The Order of Phasmatodea (phasms and phyllies), composed of more than 3,100 species and 500 genegenes, is one of the oldest groups of insects. They are popular for their ability to camouflage themselves in vegetation. Their morphology, sometimes displaying extravagant shapes, makes them look like twigs, leaves or bark in order to make them invisible to predators. This mimicry can be homochromic (color) or homomorphic (shape), or both at the same time.

Parectatosoma hystrix : Madagascar endemic stick insect – 2018 (credit : Nicky Bay)

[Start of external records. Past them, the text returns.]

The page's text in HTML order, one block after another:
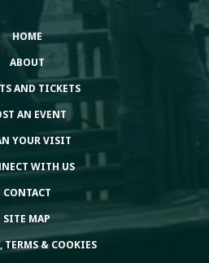
HOME
ABOUT
AND TICKETS
AN EVENT
YOUR VISIT
WITH US
CONTACT
SITE MAP
TERMS & COOKIES

Almost all species of phasms, phytophage and nocturnal, are found mainly in tropical and sub-tropical regions.

The systematics of the Phasmatodea based until today mainly on morphological and geographical criteria, the classification of taxa is not representative of their phylogenetic history (relationship between beings and biogeographic.  Although phylogenetic studies have been conducted in recent years, the often limited data have failed to provide reliable conclusions about their evolution, which remains a mystery.

An international team, led by German entomologist Sven Bradler (Department of Animal Evolution and Biodiversity, University of Gottingen, Germany) has set out to unravel this mystery by conducting a study based on 27 new transcriptomes (RNA from genome transcription) from a representative sampling of group diversity across the planet (excluding Africa).  

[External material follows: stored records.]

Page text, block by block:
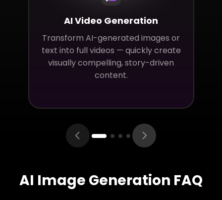
AI Video Generation
Transform AI-generated images or
text into full videos — quickly create
visually compelling, story-driven
content.
AI Image Generation FAQ
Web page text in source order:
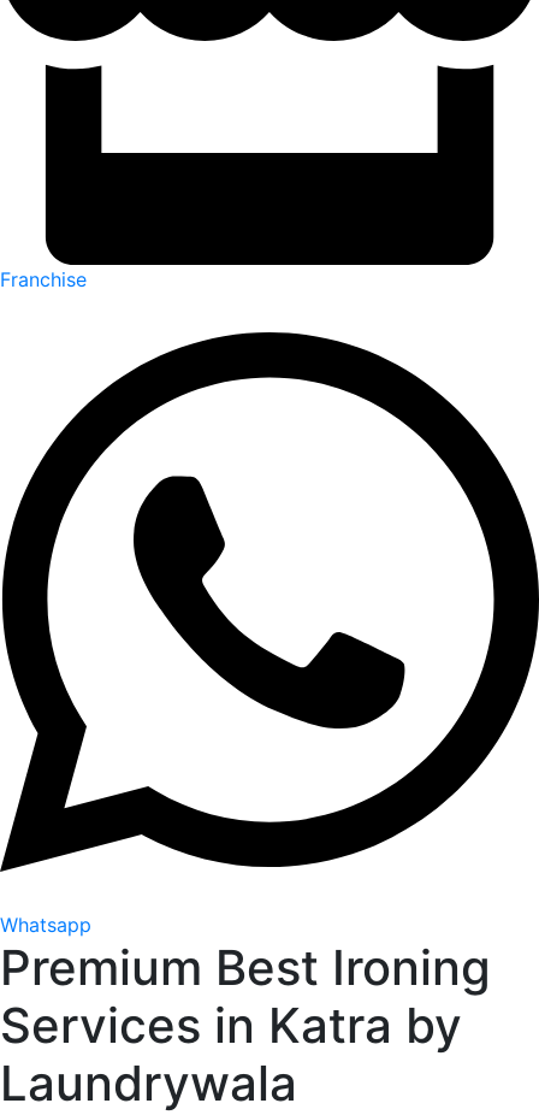
Franchise
Whatsapp
Premium Best Ironing
Services in Katra by
Laundrywala
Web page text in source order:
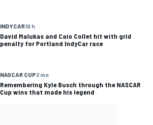
INDYCAR19 h
David Malukas and Caio Collet hit with grid
penalty for Portland IndyCar race
NASCAR CUP2 mo
Remembering Kyle Busch through the NASCAR
Cup wins that made his legend

Using molecular and genetic tools, scientists were able to estimate the time of divergence between different species (phylogeny) and thus reconstruct the biogeographical history of the group (phylobiogeography).

The results of their study were published in October 2019.

New classification of “phasms”

The first elements of the study confirm the place of the Phasmatodea compared to other large groups established by previous molecular analyses. The appearance of the Phasmatodea occurs after that of the Dermaptères (earwigs), plecopters (pearls), Dictyopters (termites and mantises) and Embioptera (Figure 1 below).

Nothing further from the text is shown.